The primary endpoints were early mortality and early AEs within 30 days after TEVAR, and the secondary endpoints were late mortality and late AEs associated with dissection from > 30 days postoperatively to the study end date. AEs primarily included new neurologic symptoms (stroke, spinal cord ischemia), rupture, organ failure, myocardial infarction, aortic enlargement (> 50 mm), endoleak, and retrograde type A aortic dissection. Outcomes were identified by reviewing the hospital medical records system and by telephone follow-up.

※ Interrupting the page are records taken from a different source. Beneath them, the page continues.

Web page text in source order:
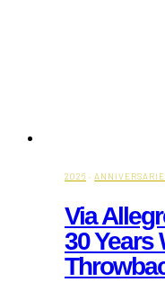
2026 ·
Via
30 Years
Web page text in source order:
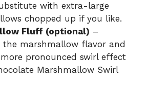
with extra-large
chopped up if you like.
Fluff (optional) –
the marshmallow flavor and
pronounced swirl effect
Marshmallow Swirl
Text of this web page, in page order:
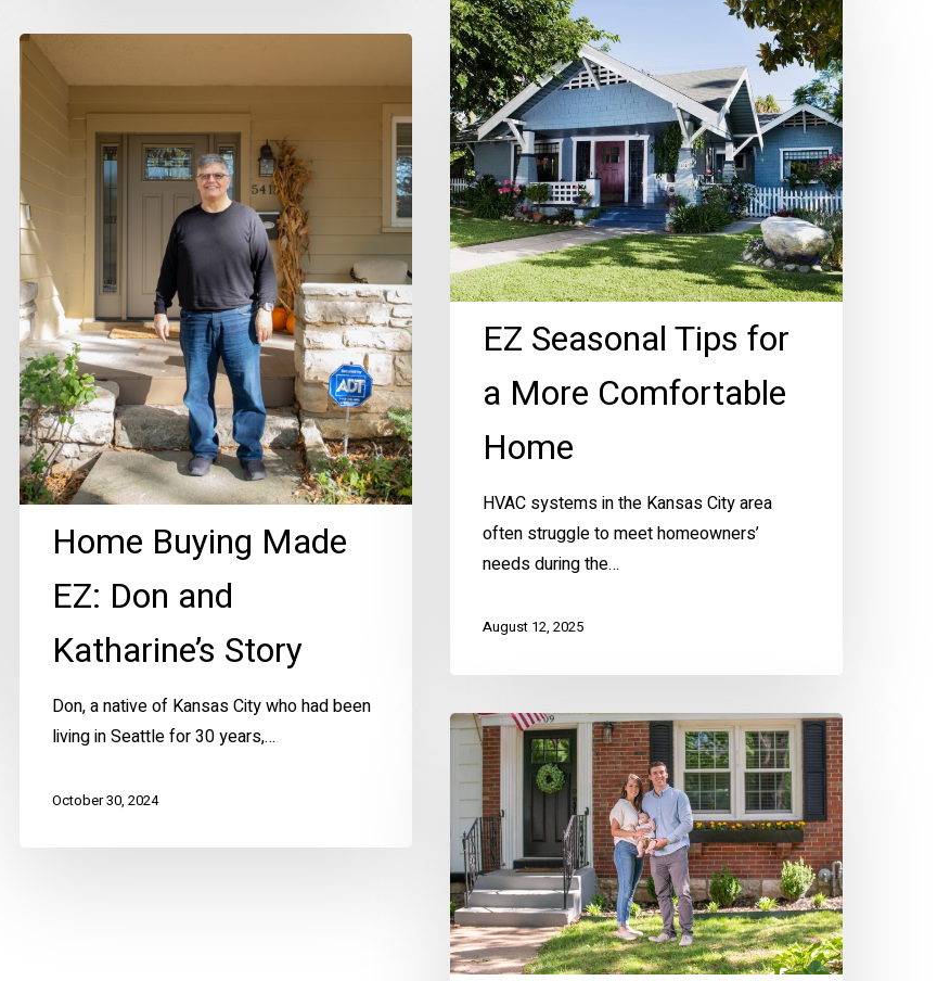
Seasonal
Tips
for
a
More
Comfortable
Home
EZ Seasonal Tips for
a More Comfortable
Home
HVAC systems in the Kansas City area
often struggle to meet homeowners’
needs during the…
August 12, 2025
Home
Buying
and
Katharine’s
Story
Home Buying Made
EZ: Don and
Katharine’s Story
Don, a native of Kansas City who had been
living in Seattle for 30 years,…
October 30, 2024
First-
Time
Homeowners
Talk
about
their
Homebuying
Experience
in

Statistical Analysis Continuous variables are presented as mean ± SD or median (interquartile range), and categorical variables are presented as frequencies and percentages. KolmogorovSmirnov test was performed to test the normal distribution. Continuous variables were evaluated using Student t test or nonparametric Mann-Whitney U test, whereas categorical variables were analyzed using c2 test or Fisher exact test. The correlations between D-TLA, malperfusion and/or rupture, and hyperacute intervention were analyzed by Spearman rank correlation. Cox proportional hazards model was performed to identify independent predictors of early outcomes. A receiver operating characteristic curve analysis was performed to assess the diagnostic roles of D-TLA and determine its best cutoff value. Cumulative survival and event-free rates were estimated by Kaplan-Meier curves and compared by the log-rank test. A P value < .05 indicated statistical significance. All statistical analyses were performed using IBM SPSS Version 20.0 (IBM Corp, Armonk, New York) and GraphPad Prism 6.01 (GraphPad Software, San Diego, California).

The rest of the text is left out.